The First Gods
In the beginning there was only Chaos, the Abyss,,
But then Gaia, the Earth, came into being,
Her broad bosom the ever-firm foundation of all,
And Tartaros, dim in the underground depths,
And Eros, loveliest of all the Immortals, who
Makes their bodies (and men’s bodies) go limp,
Mastering their minds and subduing their wills.
From the Abyss were born Erebos and dark Night.
And Night, pregnant after sweet intercourse
With Erebos, gave birth to Aether and Day.
Earth’s first child was Ouranos, starry Heaven,
Just her size, a perfect fit on all sides.
And a firm foundation for the blessed gods.
And she bore the Mountains in long ranges, haunted
By the Nymphs who live in the deep mountain dells.
Then she gave birth to the barren, raging Sea
Without any sexual love. But later she slept with
Ouranos and bore Ocean with its deep currents,
And also: Koios, Krios, Hyperion, Iapetos,
Theia, Rheia, Themis, Mnemosyne,
Gold-crowned Phoibe and lovely Tethys.
After them she bore a most terrible child,
Kronos, her youngest, an arch-deceiver,
And this boy hated his lecherous father.
She bore the Cyclopes too, with hearts of stone,
Brontes, Steropes and ponderous Arges,
Who gave Zeus thunder and made the thunderbolt
In every other respect they were just like gods,
But a lone eye lay in their foreheads’ middle.
They were nicknamed Cyclopes because they had
A single goggle eye in their foreheads’ middle.
Strong as the dickens, and they knew their craft.
And three other sons were born to Gaia and Ouranos,
Strong, hulking creatures that beggar description,
Kottos, Briareos, and Gyges, outrageous children.
A hundred hands stuck out of their shoulders,
Grotesque, and fifty heads grew on each stumpy neck.
These monsters exuded irresistible strength.
They were Gaia’s most dreaded offspring,
And from the start their father feared and loathed them
Ouranos used to stuff all of his children
Back into a hollow of Earth soon as they were born,
Keeping them from the light, an awful thing to do,
But Heaven did it, and was very pleased with himself.
Vast Earth groaned under the pressure inside,
And then she came up with a plan, a really wicked trick.
She created a new mineral, grey flint, and formed
A huge sickle from it and showed it to her dear boys.
And she rallied them with this bitter speech:
“Listen to me, children, and we might yet get even
With your criminal father for what he has done to us.
After all, he started this whole ugly business.”
They were tongue-tied with fear when they heard this.
But Kronos, whose mind worked in strange ways,
Got his pluck up and found the words to answer her:
“I think I might be able to bring it off, Mother.
I can’t stand Father; he doesn’t even deserve the name.
And after all, he started this whole ugly business.”
This response warmed the heart of vast Earth.
She hid young Kronos in an am bush and placed in his hands
The jagged sickle.
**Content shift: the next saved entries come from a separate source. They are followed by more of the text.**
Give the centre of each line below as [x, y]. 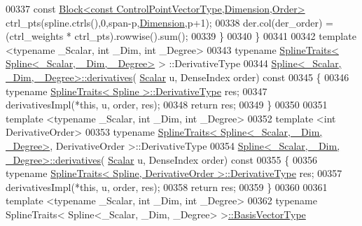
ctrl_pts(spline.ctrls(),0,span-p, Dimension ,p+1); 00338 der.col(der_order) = [169, 22]
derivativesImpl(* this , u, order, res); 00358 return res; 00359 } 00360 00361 [167, 186]
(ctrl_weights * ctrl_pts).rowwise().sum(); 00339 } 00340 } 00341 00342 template [181, 36]
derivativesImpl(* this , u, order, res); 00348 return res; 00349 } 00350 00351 [167, 105]
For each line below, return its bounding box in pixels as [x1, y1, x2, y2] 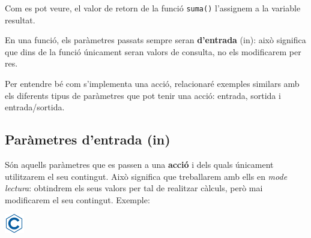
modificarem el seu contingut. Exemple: [5, 193, 150, 206]
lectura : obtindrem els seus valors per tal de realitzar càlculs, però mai [5, 182, 263, 194]
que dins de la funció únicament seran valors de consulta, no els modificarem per [5, 45, 301, 58]
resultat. [5, 13, 35, 26]
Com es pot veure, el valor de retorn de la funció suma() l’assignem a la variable [5, 2, 301, 14]
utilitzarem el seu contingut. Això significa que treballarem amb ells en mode [5, 170, 288, 182]
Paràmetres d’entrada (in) [5, 130, 171, 149]
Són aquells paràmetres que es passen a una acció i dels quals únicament [5, 158, 274, 171]
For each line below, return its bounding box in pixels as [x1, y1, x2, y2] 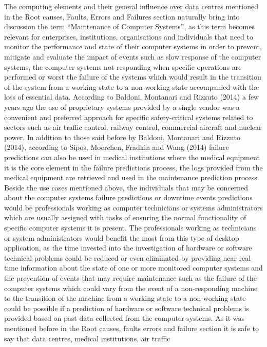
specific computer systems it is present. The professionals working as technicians [4, 222, 257, 233]
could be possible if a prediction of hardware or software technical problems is [4, 302, 250, 313]
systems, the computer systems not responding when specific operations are [4, 61, 242, 72]
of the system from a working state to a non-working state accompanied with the [4, 81, 259, 92]
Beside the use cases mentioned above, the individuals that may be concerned [4, 182, 249, 192]
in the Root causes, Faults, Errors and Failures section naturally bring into [4, 11, 240, 22]
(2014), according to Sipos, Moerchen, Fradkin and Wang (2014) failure [4, 142, 229, 152]
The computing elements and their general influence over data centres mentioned [4, 1, 258, 11]
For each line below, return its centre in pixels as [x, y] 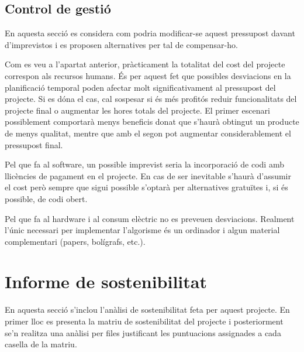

Then she went over the whole plan with him.
And now on came great Ouranos, bringing Night with him.
And, longing for love, he settled himself all over Earth.
From his dark hiding-place, the son reached out
With his left hand, while with his right he swung
The fiendishly long and jagged sickle, pruning the genitals
Of his own father with one swoop and tossing them
Behind him , where they fell to no small effect.
Earth soaked up all the bloody drops that spurted out,
And as the seasons went by she gave birth to the Furies
And to great Giants gleaming in full arm or, spears in hand,
And to the Mėliai, as ash-tree nymphs are generally called.
The Birth of Aphrodite
The genitalia themselves, freshly cut with flint, were thrown
Clear of the mainland into the restless, white-capped sea,
Where they floated a long time. A white foam from the god-flesh
Collected around them , and in that foam a maiden developed
And grew. Her first approach to land was near holy Kythera,
And from there she floated on to the island of Kypros.
There she came ashore, an awesome, beautiful divinity.
Tender grass sprouted up under her slender feet.
Aphrodite is her name in speech human and divine,
since it was in foam she was nourished.
But she is also called Kythereia since
She reached Kythera, and Kyprogenes because she was born
On the surf-line of Kypros, and Philommedes because she loves
The organs of sex, from which she made her epiphany.
Eros became her companion, and ravishing Desire waited on her
At her birth and when she made her debut among the Immortals.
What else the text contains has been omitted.